A review by verumsolum
Dare to Love by A.L. Brooks

4.0

I feel like I have to start this review by tattling on myself. I didn't want to read this book. But a book club I'm part of chose it and I've enjoyed all of their selections over the last couple of years, and I didn't want to miss out on the discussion. But I resented paying for a book whose blurb… didn't really grip me.

Why do I mention all this? Because I let stupid prejudices and stereotypes get in the way of me wanting to read this book. I'm not a tattoo woman: though I don't know how much of that is internalized crap and how much is genuinely me, so reading that one of the couple was a tattooist was one of the factors that led to me not being interested before I picked the book up. One of these days, I'll trust the others in the group more, because they haven't steered me wrong yet!

This was a very good story. Ash and Carmen were nicely different. And… we had characters who came to this point in their lives with some past hurts and worries.

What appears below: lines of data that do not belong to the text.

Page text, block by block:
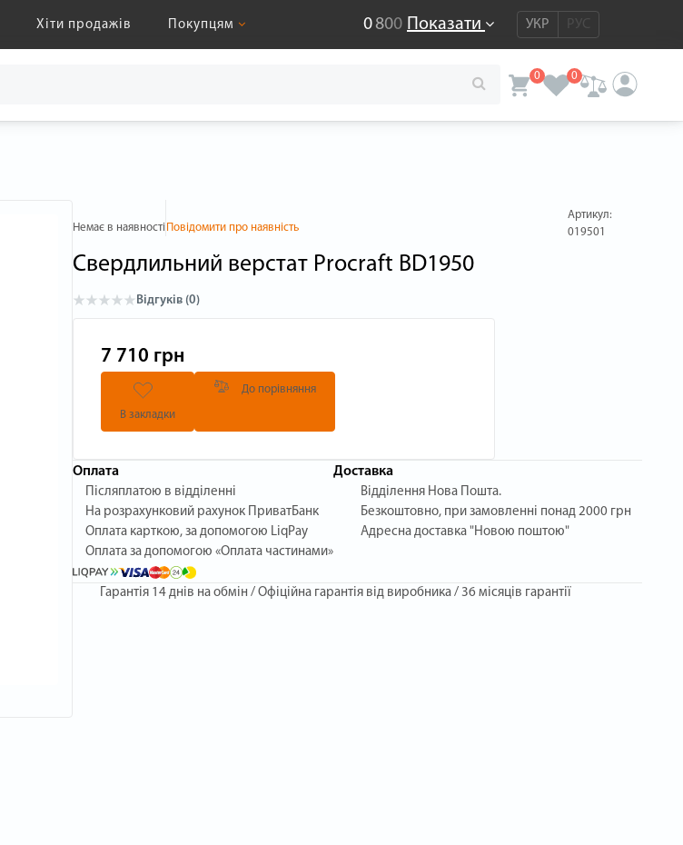
Хіти продажів Покупцям 0800 Показати УКР РУС
0 0
Немає в наявності Повідомити про наявність
Артикул:
019501
Свердлильний верстат Procraft BD1950
Відгуків (0)
7 710 грн
В закладки
До порівняння
Оплата
Післяплатою в відділенні
На розрахунковий рахунок ПриватБанк
Оплата карткою, за допомогою LiqPay
Оплата за допомогою «Оплата частинами»
Доставка
Відділення Нова Пошта.
Безкоштовно, при замовленні понад 2000 грн
Адресна доставка "Новою поштою"
Гарантія 14 днів на обмін / Офіційна гарантія від виробника / 36 місяців гарантії
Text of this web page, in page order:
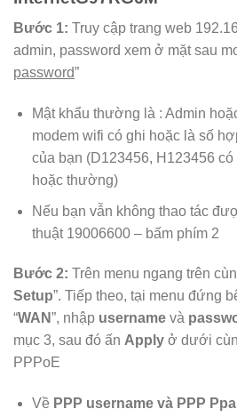
Bước 1: Truy cập trang web
admin, password xem ở mặt sau
password”
Mật khẩu thường là : Admin
modem wifi có ghi hoặc là số
của bạn (D123456, H123456
hoặc thường)
Nếu bạn vẫn không thao tác
thuật 19006600 – bấm phím 2
Bước 2: Trên menu ngang trên
Setup”. Tiếp theo, tại menu đứng
“WAN”, nhập username và
mục 3, sau đó ấn Apply ở dưới
PPPoE
Về PPP username và PPP
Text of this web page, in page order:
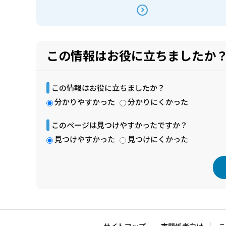
この情報はお役に立ちましたか
この情報はお役に立ちましたか？
分かりやすかった
分かりにくかった
このページは見つけやすかったですか？
見つけやすかった
見つけにくかった
文
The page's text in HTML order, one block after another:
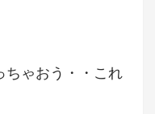
ちゃおう・・これ
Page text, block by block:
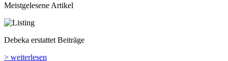
Meistgelesene Artikel
Debeka erstattet Beiträge
> weiterlesen

I also, as somebody who eventually broke contact with her now-deceased mother after her reaction to my coming-out, appreciated that both characters had to relate with mothers (either their own or another family member's) who initially reacted negatively to one of their children coming out. Those felt real, and not conflicts there simply to be exploited to move the story along, as they might have in another author's hands.

Most of all, I appreciated the book reminding me of the wonderful feelings of the initial stages of romantic love, as well as neither hiding from nor excessively dwelling on the inevitable obstacles that crop up on the way to happily ever after.